You also need to keep up a reasonable rate of supply.


----------



## hornet (Dec 23, 2010)

Isnt it legal in vic to catch some skinks for feeders? I know its legal in QLD and NSW to use skinks as feeders, assumed it was the same in vic


----------



## -Peter (Dec 23, 2010)

Its not legal in NSW.


----------



## hornet (Dec 23, 2010)

you sure? i could have sworn i was told it was, mayb it was vic then?


----------



## AnimalCollector6 (Dec 23, 2010)

why not breed gecko's/skinks yourself? Feed 'em pinkies till you get a new clutch of skinks or whatever?


----------



## jordo (Dec 23, 2010)

hornet said:


> you sure? i could have sworn i was told it was, mayb it was vic then?


I think it might be Qld?

Plimpy, maybe try a beardy or bluetongue first, burton's aren't the best beginner reptiles.


----------



## dihsmaj (Dec 23, 2010)

I know they aren't the best, I assumed so due to the diet, and I had a blue-tongue (sort of want another), I was just asking about it.


----------



## jamesn48 (Dec 23, 2010)

We should be aloud to breed or catch Asian House Geckoes for live food, much better than feeding natives, although i don't think anyone would care to much if you fed a couple of garden skinks.


----------



## najanaja (Dec 23, 2010)

the only problem with all of this is they AHG and Skinks do carry lots of paracites that are harmfull to Burtons..

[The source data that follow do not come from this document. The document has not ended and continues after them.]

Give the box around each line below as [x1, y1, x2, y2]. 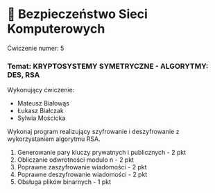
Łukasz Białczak [17, 107, 64, 115]
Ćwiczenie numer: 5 [7, 44, 64, 52]
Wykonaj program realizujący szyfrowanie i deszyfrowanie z [7, 128, 180, 136]
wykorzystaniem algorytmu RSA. [7, 135, 101, 143]
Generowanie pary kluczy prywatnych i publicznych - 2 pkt [17, 149, 186, 157]
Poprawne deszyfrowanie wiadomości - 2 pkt [17, 170, 148, 179]
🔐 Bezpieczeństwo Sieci [7, 6, 148, 22]
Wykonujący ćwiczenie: [7, 86, 75, 94]
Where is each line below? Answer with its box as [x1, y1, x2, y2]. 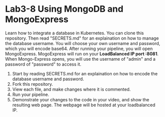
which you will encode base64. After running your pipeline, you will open [5, 46, 153, 51]
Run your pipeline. [12, 92, 49, 97]
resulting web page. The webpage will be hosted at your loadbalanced [12, 102, 156, 108]
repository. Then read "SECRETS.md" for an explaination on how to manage [5, 35, 159, 41]
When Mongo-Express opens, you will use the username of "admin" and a [5, 56, 156, 62]
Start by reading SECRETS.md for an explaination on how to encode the [12, 70, 158, 76]
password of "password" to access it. [5, 61, 82, 67]
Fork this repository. [12, 81, 53, 87]
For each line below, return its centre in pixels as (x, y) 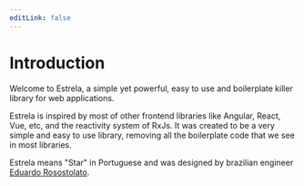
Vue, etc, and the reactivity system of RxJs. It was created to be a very (142, 125)
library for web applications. (62, 98)
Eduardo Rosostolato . (50, 172)
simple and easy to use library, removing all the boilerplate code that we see (152, 135)
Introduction (57, 62)
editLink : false (40, 18)
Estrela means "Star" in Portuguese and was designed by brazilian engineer (152, 162)
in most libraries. (41, 145)
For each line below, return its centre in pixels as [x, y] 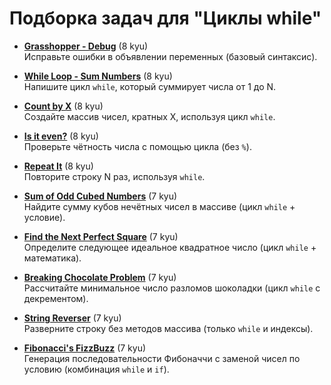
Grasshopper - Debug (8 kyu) [86, 46]
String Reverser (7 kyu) [72, 318]
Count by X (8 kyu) [63, 106]
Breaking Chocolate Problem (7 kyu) [100, 277]
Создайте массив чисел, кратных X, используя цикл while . [149, 116]
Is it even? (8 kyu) [61, 136]
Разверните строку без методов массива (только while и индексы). [168, 328]
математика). [52, 258]

I wouldnt wast your time on a Burton,,, it will give you nothing but greif unless you choose the illigal feeding options,,
but it is hard work...


----------



## Pike01 (Dec 23, 2010)

Mine love Asian house geckos


----------



## Snakeluvver2 (Dec 23, 2010)

The other thing with Asian House Gecko's is we should be trying to eradicate them from Australia. 
As far as I know, they only reside on the east coast. I've had people ask me to ship some lives ones down, I could not do it. 
Just thinking of escapees.




> Mine love Asian house geckos



How do you feed them to your Burtons?
As in do you quarantine them for a certain amount of time or just chuck them in?
What do you do during the winter and do you have plans to wean them onto rodents?


----------



## dihsmaj (Dec 23, 2010)

What's the point of even having them on the list of legal animals if it's illegal to feed it?


----------



## Snakeluvver2 (Dec 23, 2010)

It's not. 
They are several skinks in QLD that you can use for feeders (gardens skinks), as said you can use AHG but it's risky same with wild skinks.
And I've seen a few people who have got them onto pinkies.


----------



## BrownHash (Dec 23, 2010)

You could always buy/catch a skink and rub it all over a rats tail and feed that to the Burtons. I'm pretty sure there isn't a law against forcing a skink to pole-dance with a rats-tail.


----------



## dihsmaj (Dec 23, 2010)

double post...
lagged a lot.


----------



## dihsmaj (Dec 23, 2010)

Is it legal to take the tails of skinks and feed them (the tails) to the Burtoni in Vic?


----------



## jamesn48 (Dec 23, 2010)

you could use tails to scent pinkies, certainly don't think it's illegal as long as you say you didn't delibrately disturb them.


----------



## BrownHash (Dec 23, 2010)

I think there would be an ethics issue. 

You could always start farming skinks for their tails and try it out though.


----------



## dihsmaj (Dec 24, 2010)

If I farmed and froze skinks, then I should be able to feed them to it, right?


----------



## Snakeluvver2 (Dec 24, 2010)

...I think that we have come to the conclusion that Burtons is the wrong the lizard for you.


----------



## jinin (Dec 24, 2010)

Jannico said:


> ...I think that we have come to the conclusion that Burtons is the wrong the lizard for you.



Lol, I tend to agree..


----------



## hornet (Dec 24, 2010)

Plimpy said:


> If I farmed and froze skinks, then I should be able to feed them to it, right?


 
Its illegal to keep them without a permit in vic, its illegal to use animals on permit for feeders so no. As the others have said burtons is not right for you, in fact they are not right for alot of people because of their feeding habits. If you do want a Pygopod go with a Pygopus or Delma sp that naturally feeds on inverts


----------



## -Peter (Dec 24, 2010)

I tube feed mine, they sit at the front of the enclosure and wait when they are hungry. They open their mouths for the tube.
They are a lot of fun, reasonably active.


----------



## jordo (Dec 24, 2010)

-Peter said:


> I tube feed mine, they sit at the front of the enclosure and wait when they are hungry. They open their mouths for the tube.
> They are a lot of fun, reasonably active.


 
What do you tube feed them?


----------